Stored data entries:
+++
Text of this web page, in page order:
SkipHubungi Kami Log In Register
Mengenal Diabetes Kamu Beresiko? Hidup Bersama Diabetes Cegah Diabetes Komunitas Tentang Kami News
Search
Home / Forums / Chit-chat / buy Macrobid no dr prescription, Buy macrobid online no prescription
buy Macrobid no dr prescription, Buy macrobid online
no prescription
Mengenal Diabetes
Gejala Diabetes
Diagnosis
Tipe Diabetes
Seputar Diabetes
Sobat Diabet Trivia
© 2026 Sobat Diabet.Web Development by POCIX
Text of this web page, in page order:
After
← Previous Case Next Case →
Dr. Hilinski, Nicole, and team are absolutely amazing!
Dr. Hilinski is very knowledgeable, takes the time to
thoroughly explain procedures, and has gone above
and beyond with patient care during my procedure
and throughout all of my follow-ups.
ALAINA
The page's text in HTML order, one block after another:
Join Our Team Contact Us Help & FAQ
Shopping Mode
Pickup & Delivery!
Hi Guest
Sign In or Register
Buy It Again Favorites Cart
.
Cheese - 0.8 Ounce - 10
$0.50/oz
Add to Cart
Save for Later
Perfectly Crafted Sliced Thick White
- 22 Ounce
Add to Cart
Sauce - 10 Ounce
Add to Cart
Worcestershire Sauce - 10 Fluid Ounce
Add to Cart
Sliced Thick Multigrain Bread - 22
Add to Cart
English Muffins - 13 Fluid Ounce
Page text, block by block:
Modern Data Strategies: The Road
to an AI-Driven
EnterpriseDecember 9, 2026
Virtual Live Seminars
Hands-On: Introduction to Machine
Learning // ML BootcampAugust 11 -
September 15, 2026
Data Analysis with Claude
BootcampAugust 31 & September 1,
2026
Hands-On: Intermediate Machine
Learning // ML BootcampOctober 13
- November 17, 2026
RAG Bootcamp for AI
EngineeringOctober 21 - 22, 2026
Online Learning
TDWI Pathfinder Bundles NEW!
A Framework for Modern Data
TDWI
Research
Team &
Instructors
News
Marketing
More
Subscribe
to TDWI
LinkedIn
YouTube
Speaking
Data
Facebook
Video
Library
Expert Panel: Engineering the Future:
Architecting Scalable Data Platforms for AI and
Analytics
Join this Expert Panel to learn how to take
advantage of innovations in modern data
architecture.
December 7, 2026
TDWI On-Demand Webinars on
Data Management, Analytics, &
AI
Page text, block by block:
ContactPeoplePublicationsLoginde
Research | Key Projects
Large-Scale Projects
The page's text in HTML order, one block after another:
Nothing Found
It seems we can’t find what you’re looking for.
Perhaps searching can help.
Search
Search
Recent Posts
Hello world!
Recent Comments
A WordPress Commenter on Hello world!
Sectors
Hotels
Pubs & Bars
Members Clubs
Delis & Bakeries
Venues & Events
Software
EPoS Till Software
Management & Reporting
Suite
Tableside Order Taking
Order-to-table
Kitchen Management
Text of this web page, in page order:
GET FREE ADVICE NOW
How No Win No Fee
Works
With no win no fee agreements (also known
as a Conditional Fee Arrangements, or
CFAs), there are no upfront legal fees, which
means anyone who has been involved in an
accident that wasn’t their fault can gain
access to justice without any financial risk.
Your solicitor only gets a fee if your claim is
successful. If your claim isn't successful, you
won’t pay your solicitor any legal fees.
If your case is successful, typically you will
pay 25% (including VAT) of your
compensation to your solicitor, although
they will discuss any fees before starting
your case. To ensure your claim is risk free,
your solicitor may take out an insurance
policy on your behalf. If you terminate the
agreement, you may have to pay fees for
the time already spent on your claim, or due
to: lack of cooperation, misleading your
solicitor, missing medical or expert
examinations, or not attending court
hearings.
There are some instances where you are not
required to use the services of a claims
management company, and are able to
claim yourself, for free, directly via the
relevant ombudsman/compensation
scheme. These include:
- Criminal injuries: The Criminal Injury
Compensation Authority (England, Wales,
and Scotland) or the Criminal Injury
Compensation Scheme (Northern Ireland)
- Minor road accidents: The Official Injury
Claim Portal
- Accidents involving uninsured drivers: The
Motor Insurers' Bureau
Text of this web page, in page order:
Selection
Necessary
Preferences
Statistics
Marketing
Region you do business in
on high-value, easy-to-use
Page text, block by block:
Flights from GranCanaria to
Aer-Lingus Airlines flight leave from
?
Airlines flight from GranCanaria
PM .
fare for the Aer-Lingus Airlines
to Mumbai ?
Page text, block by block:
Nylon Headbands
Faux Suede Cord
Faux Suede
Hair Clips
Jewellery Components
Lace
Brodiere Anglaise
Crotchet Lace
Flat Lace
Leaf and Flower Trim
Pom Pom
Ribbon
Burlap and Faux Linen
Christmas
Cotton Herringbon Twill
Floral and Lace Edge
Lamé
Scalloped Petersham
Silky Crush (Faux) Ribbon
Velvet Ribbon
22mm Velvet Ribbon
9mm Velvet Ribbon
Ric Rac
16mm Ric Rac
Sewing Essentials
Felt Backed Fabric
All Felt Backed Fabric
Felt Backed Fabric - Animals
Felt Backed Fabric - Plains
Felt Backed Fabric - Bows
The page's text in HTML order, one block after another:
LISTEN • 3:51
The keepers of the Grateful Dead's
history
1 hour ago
+++
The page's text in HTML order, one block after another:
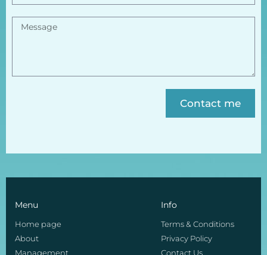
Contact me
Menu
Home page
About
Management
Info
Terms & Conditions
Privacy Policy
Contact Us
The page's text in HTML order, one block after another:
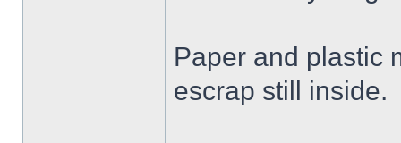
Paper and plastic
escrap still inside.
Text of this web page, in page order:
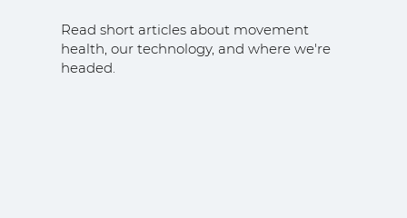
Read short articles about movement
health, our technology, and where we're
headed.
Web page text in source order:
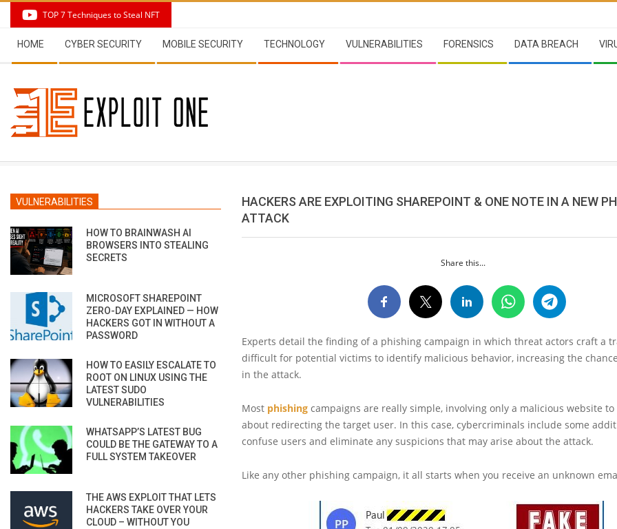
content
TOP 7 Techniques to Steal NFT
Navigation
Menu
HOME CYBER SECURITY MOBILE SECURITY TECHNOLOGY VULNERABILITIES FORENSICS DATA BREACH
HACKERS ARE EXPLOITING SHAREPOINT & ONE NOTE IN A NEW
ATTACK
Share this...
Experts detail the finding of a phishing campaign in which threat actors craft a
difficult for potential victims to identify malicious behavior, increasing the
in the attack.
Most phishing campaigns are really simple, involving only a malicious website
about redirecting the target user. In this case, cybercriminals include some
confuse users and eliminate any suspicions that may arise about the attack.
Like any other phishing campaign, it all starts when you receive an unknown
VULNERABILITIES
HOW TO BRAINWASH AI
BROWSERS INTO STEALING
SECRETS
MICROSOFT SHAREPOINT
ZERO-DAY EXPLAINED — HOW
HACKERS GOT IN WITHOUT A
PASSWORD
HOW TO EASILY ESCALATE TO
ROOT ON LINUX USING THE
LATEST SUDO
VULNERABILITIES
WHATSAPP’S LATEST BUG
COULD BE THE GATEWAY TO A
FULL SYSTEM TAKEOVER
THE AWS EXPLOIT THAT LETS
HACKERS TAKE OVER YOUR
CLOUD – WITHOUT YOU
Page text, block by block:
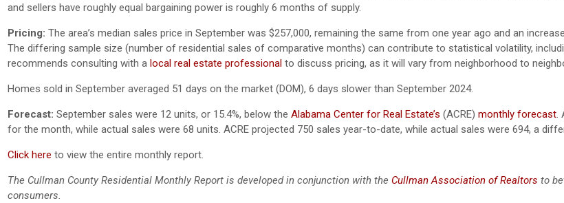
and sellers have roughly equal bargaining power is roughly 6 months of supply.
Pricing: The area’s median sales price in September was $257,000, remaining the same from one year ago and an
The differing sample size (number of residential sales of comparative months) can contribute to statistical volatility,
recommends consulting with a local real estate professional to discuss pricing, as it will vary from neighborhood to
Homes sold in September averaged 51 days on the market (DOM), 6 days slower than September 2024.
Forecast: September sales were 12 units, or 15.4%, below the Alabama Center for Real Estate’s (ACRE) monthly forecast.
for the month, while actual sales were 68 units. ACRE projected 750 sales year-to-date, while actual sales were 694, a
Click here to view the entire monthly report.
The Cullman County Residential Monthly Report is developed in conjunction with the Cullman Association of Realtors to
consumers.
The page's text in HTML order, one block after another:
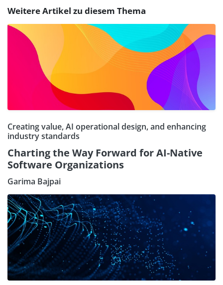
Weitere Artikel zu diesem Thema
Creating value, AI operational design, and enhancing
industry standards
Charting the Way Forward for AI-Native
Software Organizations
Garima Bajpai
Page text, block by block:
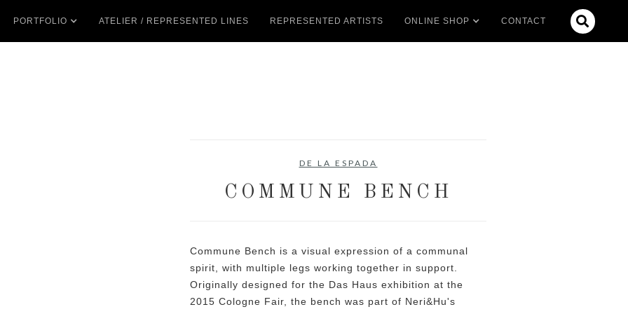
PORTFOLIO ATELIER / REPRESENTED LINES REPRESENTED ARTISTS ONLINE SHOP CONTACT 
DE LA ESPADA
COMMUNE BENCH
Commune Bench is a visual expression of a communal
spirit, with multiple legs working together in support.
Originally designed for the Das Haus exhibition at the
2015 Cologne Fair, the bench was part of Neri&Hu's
+++
Exercise brief: Within the data above, filter for lines containing the word "prescription" and copy each one.

Finished exercise:
Home / Forums / Chit-chat / buy Macrobid no dr prescription, Buy macrobid online no prescription
buy Macrobid no dr prescription, Buy macrobid online
no prescription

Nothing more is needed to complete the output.